In conclusion, to add a single rye chromosome to wheat genome could induce alterations and abnormal mitotic behaviours of wheat chromosomes. Further studies are needed to discover the mechanisms that wheat-rye monosomic addition lines cause alterations and abnormal mitotic behaviours of wheat chromosomes.

Materials and Methods

Plant Materials

Octoploid triticale line MK19-2 was obtained by crosses between common wheat T. aestivum L. ‘Mianyang11’ (genome AABBDD) and rye S. cereale L. ‘Kustro’ (genome RR). The parental wheat and rye plants were maintained by strict selfing. Some BC2F3, BC2F4 and BC2F5 seeds were obtained by the controlled backcrossing of MK19-2 with ‘Mianyang11’ followed by self-fertilization.

Cytological Techniques and in situ Hybridization

FISH and GISH were used to analyze the mitotic metaphase cells of BC2F3, BC2F4, BC2F5 and control ‘Mianyang11’. The genomic DNA of rye ‘Kustro’, the Aegilops tauschii clone pAs1 and the rye clone pSc119.2 were used as probes. The genomic DNA of rye ‘Kustro’ and the repetitive sequences pAs1 were labeled with Texas Red-5-dUTP (Invitrogen).
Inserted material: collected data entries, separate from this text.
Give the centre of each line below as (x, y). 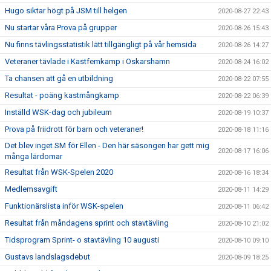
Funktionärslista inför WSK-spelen (64, 206)
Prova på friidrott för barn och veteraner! (74, 129)
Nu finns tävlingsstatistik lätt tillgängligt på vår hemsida (101, 44)
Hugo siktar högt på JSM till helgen (66, 11)
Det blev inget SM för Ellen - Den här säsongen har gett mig (107, 145)
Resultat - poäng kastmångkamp (62, 95)
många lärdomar (34, 156)
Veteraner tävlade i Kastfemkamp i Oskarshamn (87, 61)
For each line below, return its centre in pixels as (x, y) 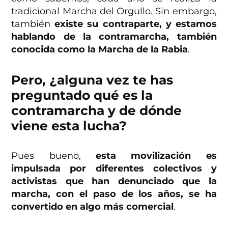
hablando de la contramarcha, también (114, 37)
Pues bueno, (53, 156)
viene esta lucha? (69, 126)
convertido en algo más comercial (93, 207)
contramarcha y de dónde (97, 111)
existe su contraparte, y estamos (136, 24)
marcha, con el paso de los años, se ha (114, 194)
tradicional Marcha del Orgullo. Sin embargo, (114, 11)
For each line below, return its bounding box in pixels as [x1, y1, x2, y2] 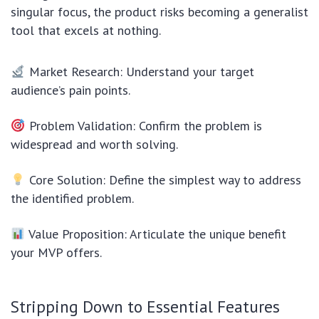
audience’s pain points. [11, 82, 130, 98]
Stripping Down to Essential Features [11, 296, 280, 317]
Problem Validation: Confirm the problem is [25, 117, 262, 134]
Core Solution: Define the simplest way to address [25, 172, 301, 188]
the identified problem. [11, 190, 134, 206]
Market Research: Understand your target [25, 63, 254, 80]
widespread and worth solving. [11, 136, 178, 152]
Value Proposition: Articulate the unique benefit [25, 226, 286, 242]
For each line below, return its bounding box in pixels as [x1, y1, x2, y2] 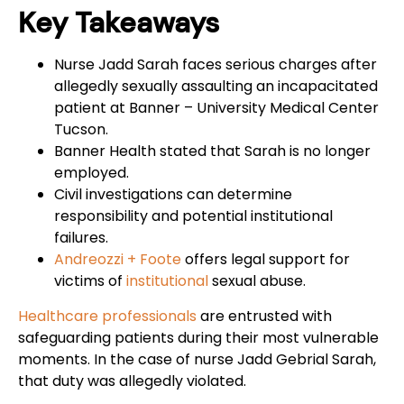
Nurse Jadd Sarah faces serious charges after [54, 54, 377, 76]
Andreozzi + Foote [54, 249, 181, 271]
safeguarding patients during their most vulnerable [18, 326, 379, 348]
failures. [54, 227, 108, 249]
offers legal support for [181, 249, 350, 271]
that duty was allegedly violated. [18, 370, 246, 391]
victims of [54, 271, 126, 292]
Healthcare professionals [18, 305, 197, 326]
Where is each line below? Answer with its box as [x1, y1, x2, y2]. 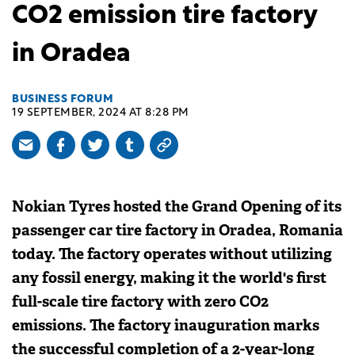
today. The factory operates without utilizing [12, 243, 332, 264]
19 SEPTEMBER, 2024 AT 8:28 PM [12, 106, 189, 119]
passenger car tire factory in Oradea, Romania [12, 219, 343, 240]
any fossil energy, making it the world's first [12, 267, 326, 288]
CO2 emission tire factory [12, 4, 317, 30]
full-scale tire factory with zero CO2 [12, 291, 269, 311]
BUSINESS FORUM [12, 93, 113, 105]
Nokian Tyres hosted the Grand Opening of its [12, 196, 342, 216]

The repetitive sequences pSc119.2 was labeled with Alexa Fluor-488-5-dUTP (Invitrogen). The chromosome spreads of materials were prepared through the methods described by Han et al. [36]. Probe labeling and in situ hybridization were also operated according to Han et al. [36]. Images were taken using an epifluorescence Olympus BX51 microscope equipped with a cooled charge-coupled device camera operated with HCIMAGE Live software (version 2.0.1.5) and processed with photoshop CS 3.0. For each of the materials used in this study, two root tips were used and at least 40 cells were observed.